It’s Time to Reinvent Democracy - whack
https://outlookzen.com/2013/11/06/its-time-to-reinvent-democracy/
======
r2b2
To fix democracy we need to decrease divisiveness / polarization / party
orthodoxy, and increase collaboration / independent thought.

Steps that reduce the 2-party power, and increase individual power (Ex.
widespread ranked choice / runoff voting) would have major benefits.

------
llimos
The big and obvious problem with any variation of this approach is always
going to be "who gets to pick _x_ ", where _x_ can be

\- The system used

\- The criteria for who gets a voice and who doesn't, and how much of a voice

\- What is called a 'representative sample'

\- Etc., etc., etc.

There are only two systems that solve this problem.

Democracy (partially), by effectively abdicating responsibility and saying
there are no such criteria.

And religion, where if the rules come from a universally accepted Higher
Source, clearly that's who gets to pick _x_ and will be accepted by anyone who
accepts the Higher Source.

------
musicale
The primary advantage of democracy vs. most other systems (authoritarian,
monarchy, etc.) is that leaders can be voted out of office.

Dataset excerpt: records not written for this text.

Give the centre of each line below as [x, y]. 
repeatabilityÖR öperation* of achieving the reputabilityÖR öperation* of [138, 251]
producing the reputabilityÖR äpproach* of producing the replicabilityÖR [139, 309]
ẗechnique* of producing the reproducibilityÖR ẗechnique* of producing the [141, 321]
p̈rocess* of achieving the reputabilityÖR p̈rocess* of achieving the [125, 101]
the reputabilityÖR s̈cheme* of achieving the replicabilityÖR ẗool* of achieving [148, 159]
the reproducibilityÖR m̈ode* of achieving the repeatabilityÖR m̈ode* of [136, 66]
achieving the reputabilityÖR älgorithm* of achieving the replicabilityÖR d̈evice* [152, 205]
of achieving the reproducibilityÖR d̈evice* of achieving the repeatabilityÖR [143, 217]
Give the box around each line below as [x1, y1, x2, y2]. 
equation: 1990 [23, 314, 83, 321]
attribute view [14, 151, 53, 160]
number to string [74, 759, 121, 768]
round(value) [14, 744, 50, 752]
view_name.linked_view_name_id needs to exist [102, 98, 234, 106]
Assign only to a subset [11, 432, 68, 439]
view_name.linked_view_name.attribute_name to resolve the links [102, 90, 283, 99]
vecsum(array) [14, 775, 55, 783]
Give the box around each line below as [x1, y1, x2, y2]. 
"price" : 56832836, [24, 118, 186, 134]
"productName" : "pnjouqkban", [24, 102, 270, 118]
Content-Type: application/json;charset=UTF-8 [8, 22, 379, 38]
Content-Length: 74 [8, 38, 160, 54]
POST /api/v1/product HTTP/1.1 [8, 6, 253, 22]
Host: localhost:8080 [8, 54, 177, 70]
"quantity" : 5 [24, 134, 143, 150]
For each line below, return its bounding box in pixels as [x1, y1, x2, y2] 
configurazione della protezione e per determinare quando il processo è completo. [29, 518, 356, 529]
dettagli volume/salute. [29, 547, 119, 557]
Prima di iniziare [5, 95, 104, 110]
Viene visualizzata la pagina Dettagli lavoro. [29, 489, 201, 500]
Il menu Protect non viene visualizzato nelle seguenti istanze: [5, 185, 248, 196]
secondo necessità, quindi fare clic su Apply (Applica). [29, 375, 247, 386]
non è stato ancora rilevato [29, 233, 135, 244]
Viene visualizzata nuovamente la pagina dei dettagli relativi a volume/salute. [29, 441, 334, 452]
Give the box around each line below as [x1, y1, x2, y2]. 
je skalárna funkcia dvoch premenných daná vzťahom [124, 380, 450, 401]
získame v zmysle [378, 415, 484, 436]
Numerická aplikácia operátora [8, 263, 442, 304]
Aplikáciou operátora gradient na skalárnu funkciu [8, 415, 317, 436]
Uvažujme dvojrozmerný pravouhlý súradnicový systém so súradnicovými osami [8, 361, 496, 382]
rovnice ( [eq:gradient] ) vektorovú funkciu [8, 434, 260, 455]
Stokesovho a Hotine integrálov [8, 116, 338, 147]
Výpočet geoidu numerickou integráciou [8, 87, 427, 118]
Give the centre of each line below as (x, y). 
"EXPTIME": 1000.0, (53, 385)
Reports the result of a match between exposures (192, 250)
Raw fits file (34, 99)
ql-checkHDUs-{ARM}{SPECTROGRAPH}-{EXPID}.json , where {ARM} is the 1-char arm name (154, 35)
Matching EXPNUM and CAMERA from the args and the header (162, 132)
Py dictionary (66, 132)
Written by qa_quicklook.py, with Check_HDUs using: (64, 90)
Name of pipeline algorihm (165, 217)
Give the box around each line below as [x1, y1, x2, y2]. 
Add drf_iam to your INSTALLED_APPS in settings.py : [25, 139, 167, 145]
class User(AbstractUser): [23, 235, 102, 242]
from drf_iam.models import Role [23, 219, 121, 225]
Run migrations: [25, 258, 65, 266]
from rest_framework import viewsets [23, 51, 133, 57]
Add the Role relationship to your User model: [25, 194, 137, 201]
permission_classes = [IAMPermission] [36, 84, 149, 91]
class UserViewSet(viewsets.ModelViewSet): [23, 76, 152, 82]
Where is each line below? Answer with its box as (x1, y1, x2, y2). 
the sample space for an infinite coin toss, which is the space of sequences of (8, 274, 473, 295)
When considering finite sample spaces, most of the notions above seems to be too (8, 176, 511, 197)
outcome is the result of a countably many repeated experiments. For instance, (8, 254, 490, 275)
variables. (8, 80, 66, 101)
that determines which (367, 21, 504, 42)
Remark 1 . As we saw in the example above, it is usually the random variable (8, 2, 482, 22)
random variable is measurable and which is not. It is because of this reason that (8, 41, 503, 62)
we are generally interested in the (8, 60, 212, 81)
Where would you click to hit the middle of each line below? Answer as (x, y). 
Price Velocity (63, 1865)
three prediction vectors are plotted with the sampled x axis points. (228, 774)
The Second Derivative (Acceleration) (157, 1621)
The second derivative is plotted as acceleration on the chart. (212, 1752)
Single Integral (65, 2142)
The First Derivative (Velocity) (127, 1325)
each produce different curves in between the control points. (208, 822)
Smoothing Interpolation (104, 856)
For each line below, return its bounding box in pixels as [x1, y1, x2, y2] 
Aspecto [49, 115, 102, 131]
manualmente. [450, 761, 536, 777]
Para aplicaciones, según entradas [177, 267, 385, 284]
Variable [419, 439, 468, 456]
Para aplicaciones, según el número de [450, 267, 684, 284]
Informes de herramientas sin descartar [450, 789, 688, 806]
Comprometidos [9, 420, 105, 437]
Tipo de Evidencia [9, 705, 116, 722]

The primary disadvantage, as noted in the article, is the tyranny of the
majority.

------
musicale
> Google’s search engine works so well, precisely because it relies on
> credibility-based differential voting power

I guess this explains why web search results no longer appear on the first
page?

------
IXxXI
That moment when those who lack the slightest clue what's broken with
democrazy.

Decide they want to reinvent it.

What could go wrong.

------
curation
Yes. Pro-Slavery Democracy cat is out of the bag.